WHAT TO WORK ON:
Could you reproduce every entry that follows, exactly as shown?

PROVIDED RECORDS:
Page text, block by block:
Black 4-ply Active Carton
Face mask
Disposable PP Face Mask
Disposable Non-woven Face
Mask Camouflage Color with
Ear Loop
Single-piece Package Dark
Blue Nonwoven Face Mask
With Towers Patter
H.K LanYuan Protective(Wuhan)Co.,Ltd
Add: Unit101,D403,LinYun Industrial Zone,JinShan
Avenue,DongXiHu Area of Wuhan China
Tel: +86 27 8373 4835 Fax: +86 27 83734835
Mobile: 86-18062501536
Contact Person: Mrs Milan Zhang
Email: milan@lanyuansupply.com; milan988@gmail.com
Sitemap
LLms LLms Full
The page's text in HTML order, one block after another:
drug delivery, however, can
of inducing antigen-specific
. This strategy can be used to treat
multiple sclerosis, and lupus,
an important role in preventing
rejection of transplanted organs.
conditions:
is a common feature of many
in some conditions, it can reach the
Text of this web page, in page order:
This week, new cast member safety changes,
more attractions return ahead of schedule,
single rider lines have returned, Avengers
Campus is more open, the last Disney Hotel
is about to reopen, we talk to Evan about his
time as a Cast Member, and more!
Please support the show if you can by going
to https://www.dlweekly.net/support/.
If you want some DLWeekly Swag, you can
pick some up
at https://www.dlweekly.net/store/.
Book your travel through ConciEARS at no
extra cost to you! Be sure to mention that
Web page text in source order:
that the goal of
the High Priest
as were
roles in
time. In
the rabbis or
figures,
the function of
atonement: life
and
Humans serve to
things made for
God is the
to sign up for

TASK RESPONSE:
Page text, block by block:
Black 4-ply Active Carton
Face mask
Disposable PP Face Mask
Disposable Non-woven Face
Mask Camouflage Color with
Ear Loop
Single-piece Package Dark
Blue Nonwoven Face Mask
With Towers Patter
H.K LanYuan Protective(Wuhan)Co.,Ltd
Add: Unit101,D403,LinYun Industrial Zone,JinShan
Avenue,DongXiHu Area of Wuhan China
Tel: +86 27 8373 4835 Fax: +86 27 83734835
Mobile: 86-18062501536
Contact Person: Mrs Milan Zhang
Email: milan@lanyuansupply.com; milan988@gmail.com
Sitemap
LLms LLms Full
The page's text in HTML order, one block after another:
drug delivery, however, can
of inducing antigen-specific
. This strategy can be used to treat
multiple sclerosis, and lupus,
an important role in preventing
rejection of transplanted organs.
conditions:
is a common feature of many
in some conditions, it can reach the
Text of this web page, in page order:
This week, new cast member safety changes,
more attractions return ahead of schedule,
single rider lines have returned, Avengers
Campus is more open, the last Disney Hotel
is about to reopen, we talk to Evan about his
time as a Cast Member, and more!
Please support the show if you can by going
to https://www.dlweekly.net/support/.
If you want some DLWeekly Swag, you can
pick some up
at https://www.dlweekly.net/store/.
Book your travel through ConciEARS at no
extra cost to you! Be sure to mention that
Web page text in source order:
that the goal of
the High Priest
as were
roles in
time. In
the rabbis or
figures,
the function of
atonement: life
and
Humans serve to
things made for
God is the
to sign up for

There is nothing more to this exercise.